Ashley Hope Pérez takes the facts of the 1937 New London school explosion—the worst school disaster in American history—as a backdrop for a riveting novel about segregation, love, family, and the forces that destroy people.

my REview

This book absolutely destroyed me. I didn’t know what to expect from it, besides that it was clearly dealing with dark subject matter, but I was not at all prepared for the emotional roller-coaster that this book was.

Out of Darkness is told from the point of view of six people: Naomi, Wash, Beto, Cari, Henry, and the Gang. Each character is given a unique voice and deal with multifaceted issues. Even the younger characters—Beto and Cari—have realistic thoughts, bringing them to life in a way that many depictions of children don’t.

While I expected it to be hard to keep each character’s story straight, it really wasn’t. Every character has such a clear personality that it was not hard to keep track of who was who, and their stories wove together in such a way that the overall plot was always easy to follow.

Out of Darkness begins with a dramatic depiction of rescue workers pulling wounded and dead children out of the wreckage of a school that blew up in 1930s Texas. Then the story backtracks to a year before the explosion, introducing the characters and establishing a separate plot. In this way, the story is not about the explosion, but it is always progressing toward the explosion, adding a heavy sense of doom to an already dark story.

The true plot of Out of Darkness is character-driven, focused on the life of Naomi and her family in an oil-drilling town in Texas. Naomi is Mexican, and her two half-siblings are half-white, half-Mexican, able to pass as white in the town. Naomi finds herself trapped between the white and black worlds of the town, unable to fit in with either culture.

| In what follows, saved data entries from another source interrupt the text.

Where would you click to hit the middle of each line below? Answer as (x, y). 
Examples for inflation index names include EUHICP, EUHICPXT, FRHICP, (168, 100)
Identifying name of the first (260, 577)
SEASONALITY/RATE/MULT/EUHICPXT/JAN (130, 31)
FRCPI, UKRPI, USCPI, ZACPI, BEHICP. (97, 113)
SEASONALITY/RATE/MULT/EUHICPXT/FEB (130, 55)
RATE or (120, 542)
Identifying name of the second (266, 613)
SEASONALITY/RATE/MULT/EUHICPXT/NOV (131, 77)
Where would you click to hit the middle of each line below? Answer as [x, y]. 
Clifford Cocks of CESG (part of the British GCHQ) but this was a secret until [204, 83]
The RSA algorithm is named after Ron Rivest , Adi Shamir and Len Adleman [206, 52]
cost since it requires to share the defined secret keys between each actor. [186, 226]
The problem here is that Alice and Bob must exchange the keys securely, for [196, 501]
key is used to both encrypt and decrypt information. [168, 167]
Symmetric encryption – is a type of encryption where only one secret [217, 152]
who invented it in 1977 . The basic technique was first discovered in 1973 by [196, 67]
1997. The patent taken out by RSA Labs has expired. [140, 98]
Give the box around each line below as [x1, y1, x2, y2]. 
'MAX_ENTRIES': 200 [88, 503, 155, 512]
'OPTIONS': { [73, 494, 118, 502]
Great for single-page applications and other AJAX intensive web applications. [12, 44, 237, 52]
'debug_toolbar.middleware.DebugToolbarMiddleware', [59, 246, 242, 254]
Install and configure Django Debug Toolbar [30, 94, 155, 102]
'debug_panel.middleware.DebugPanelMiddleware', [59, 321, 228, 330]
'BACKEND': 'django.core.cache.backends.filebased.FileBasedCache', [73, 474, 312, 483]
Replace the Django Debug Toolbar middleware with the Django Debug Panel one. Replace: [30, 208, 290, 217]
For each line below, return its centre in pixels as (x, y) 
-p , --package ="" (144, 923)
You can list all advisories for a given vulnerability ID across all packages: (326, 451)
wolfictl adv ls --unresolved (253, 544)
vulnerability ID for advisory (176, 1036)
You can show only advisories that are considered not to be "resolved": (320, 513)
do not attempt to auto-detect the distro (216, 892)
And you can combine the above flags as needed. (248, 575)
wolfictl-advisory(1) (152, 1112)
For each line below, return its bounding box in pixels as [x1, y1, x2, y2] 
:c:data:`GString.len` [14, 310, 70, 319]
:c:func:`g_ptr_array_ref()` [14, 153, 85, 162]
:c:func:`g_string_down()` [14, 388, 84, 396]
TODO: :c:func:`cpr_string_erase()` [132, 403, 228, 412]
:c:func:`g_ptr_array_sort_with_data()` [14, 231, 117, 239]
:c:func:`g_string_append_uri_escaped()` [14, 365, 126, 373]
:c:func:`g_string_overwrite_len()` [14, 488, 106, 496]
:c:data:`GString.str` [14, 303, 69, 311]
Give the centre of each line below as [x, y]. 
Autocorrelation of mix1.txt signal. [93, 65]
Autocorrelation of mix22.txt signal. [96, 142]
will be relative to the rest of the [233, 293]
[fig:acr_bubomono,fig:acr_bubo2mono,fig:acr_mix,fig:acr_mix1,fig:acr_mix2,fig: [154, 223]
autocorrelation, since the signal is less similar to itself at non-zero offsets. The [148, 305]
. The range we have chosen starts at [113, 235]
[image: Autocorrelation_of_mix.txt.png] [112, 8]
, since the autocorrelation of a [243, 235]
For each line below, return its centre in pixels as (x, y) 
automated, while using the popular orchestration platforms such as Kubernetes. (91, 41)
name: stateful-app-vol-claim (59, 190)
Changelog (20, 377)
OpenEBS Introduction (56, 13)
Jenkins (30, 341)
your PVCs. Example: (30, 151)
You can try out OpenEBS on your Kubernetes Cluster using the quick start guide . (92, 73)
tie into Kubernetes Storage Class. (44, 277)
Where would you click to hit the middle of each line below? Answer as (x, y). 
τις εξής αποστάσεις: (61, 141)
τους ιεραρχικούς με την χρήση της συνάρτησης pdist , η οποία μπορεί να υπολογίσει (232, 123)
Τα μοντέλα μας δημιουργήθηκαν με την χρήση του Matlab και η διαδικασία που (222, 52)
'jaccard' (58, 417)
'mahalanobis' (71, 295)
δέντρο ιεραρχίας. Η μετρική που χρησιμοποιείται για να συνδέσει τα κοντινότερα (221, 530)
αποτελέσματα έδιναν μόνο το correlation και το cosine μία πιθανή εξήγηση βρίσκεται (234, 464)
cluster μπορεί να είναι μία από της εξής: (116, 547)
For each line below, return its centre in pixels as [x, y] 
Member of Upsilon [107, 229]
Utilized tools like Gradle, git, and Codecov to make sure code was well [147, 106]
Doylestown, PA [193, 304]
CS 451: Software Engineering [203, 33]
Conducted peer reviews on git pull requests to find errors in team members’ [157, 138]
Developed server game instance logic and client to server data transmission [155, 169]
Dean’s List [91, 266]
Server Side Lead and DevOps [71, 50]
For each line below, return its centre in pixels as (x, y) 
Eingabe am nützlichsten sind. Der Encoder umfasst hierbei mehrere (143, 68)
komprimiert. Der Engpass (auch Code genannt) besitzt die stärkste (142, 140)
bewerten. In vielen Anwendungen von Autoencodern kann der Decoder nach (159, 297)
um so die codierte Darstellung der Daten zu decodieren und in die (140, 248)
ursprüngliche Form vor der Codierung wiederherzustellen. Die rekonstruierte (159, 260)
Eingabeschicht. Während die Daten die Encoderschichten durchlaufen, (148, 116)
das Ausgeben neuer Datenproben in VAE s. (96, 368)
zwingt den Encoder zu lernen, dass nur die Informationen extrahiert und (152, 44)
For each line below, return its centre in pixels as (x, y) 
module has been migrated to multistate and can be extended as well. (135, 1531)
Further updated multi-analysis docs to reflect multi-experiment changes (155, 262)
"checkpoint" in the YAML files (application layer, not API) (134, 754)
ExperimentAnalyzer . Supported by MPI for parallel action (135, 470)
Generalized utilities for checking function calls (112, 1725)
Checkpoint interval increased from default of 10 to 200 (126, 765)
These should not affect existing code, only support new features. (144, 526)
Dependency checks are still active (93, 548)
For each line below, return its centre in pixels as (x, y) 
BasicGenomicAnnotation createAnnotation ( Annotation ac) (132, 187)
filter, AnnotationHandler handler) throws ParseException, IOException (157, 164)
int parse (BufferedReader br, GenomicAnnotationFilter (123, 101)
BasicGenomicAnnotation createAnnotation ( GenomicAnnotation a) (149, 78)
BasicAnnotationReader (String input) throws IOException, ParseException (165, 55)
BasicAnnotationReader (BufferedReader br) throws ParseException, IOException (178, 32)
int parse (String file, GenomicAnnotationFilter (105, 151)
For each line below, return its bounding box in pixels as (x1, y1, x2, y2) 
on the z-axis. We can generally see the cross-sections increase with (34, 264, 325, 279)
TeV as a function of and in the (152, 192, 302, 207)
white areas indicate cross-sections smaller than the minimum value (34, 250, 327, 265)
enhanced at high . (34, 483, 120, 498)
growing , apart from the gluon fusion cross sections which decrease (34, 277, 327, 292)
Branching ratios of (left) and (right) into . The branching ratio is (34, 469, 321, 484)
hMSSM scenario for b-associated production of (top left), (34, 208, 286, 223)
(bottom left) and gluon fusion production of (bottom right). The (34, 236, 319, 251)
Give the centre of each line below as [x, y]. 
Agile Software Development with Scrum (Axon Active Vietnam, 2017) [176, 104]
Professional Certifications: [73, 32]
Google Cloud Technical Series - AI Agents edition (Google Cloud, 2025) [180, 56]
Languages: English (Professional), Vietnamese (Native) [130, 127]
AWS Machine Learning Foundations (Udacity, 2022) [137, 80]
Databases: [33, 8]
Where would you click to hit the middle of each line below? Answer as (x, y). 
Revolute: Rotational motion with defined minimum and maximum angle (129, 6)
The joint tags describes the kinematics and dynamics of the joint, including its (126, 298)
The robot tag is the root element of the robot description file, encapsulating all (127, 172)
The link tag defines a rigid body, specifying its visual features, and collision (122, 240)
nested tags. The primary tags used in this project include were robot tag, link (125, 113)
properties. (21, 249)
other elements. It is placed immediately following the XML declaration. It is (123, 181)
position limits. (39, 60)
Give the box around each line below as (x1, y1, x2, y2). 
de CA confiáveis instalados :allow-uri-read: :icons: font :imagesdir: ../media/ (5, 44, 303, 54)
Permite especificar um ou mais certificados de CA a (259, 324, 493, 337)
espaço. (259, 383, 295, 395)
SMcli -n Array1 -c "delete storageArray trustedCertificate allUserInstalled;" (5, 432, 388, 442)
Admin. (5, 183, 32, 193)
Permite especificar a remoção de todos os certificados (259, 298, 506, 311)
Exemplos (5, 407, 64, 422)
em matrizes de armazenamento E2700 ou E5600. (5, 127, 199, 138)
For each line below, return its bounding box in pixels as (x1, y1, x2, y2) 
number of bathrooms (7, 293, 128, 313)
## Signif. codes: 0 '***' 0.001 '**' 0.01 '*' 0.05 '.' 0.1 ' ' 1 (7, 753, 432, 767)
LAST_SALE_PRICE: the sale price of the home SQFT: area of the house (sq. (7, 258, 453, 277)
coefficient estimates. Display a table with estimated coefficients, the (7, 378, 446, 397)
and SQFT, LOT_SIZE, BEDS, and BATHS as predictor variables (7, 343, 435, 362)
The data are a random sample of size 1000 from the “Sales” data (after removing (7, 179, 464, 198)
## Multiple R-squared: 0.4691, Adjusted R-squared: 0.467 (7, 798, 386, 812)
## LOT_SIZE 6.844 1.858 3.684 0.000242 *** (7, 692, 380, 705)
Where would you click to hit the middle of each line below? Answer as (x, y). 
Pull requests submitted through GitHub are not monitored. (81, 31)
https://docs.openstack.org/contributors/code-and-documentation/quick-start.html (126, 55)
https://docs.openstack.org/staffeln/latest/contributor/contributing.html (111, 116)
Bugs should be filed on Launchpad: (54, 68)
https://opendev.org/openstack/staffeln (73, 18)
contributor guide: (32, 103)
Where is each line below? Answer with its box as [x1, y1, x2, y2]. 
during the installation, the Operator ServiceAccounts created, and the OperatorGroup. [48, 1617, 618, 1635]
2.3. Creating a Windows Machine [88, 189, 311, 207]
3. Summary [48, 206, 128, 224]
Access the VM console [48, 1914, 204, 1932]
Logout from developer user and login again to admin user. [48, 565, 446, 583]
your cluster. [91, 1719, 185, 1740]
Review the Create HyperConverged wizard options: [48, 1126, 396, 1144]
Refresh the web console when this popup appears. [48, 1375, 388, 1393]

Romance, rebellion, racism and sexism all coalesce into a heartbreakingly real story.

Honestly, a lot more things happen in Out of Darkness, but to list them here would be to give away major portions of the plot. Suffice to say that this book is anything but one-dimensional, and it touches on countless societal issues.

The power of this book comes from the writing style. It has been a while since I’ve read a book that honestly shocked me with its prose. It’s hard to quantify what makes Out of Darkness’s writing so gorgeous; it’s not overly poetic or lyrical, but it reads with a rare fluidity. Each of the characters felt real to me, and their struggles captured my heart. I spent the last sixty pages of the book terrified, and the last thirty pages of the book sobbing uncontrollably. To say that this book took over my life while I was reading it would be an understatement.

I would recommend Out of Darkness to anyone who is up for a strikingly honest tale of racism in 1930s America. This book pulls no punches, and it doesn’t apologize for its graphic content—but I’m glad for it. I know I won’t forget this story for a very long time.